• Extracted information

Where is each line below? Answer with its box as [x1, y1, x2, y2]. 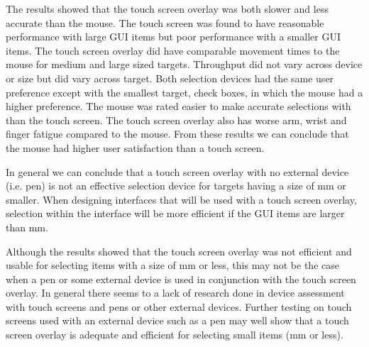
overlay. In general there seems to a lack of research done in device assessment [6, 285, 345, 300]
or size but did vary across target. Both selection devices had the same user [6, 70, 334, 85]
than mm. [6, 219, 48, 234]
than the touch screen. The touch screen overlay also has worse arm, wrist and [6, 112, 347, 127]
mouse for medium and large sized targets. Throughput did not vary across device [6, 57, 363, 72]
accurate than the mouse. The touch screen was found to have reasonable [6, 15, 324, 30]
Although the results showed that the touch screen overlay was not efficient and [6, 243, 352, 258]
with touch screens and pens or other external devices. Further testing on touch [6, 299, 352, 314]

• What to produce
The answer must be an exact copy of the lines from the one containing "mouse for medium" through the last line of the records, both included.

• Exercise result
mouse for medium and large sized targets. Throughput did not vary across device [6, 57, 363, 72]
accurate than the mouse. The touch screen was found to have reasonable [6, 15, 324, 30]
Although the results showed that the touch screen overlay was not efficient and [6, 243, 352, 258]
with touch screens and pens or other external devices. Further testing on touch [6, 299, 352, 314]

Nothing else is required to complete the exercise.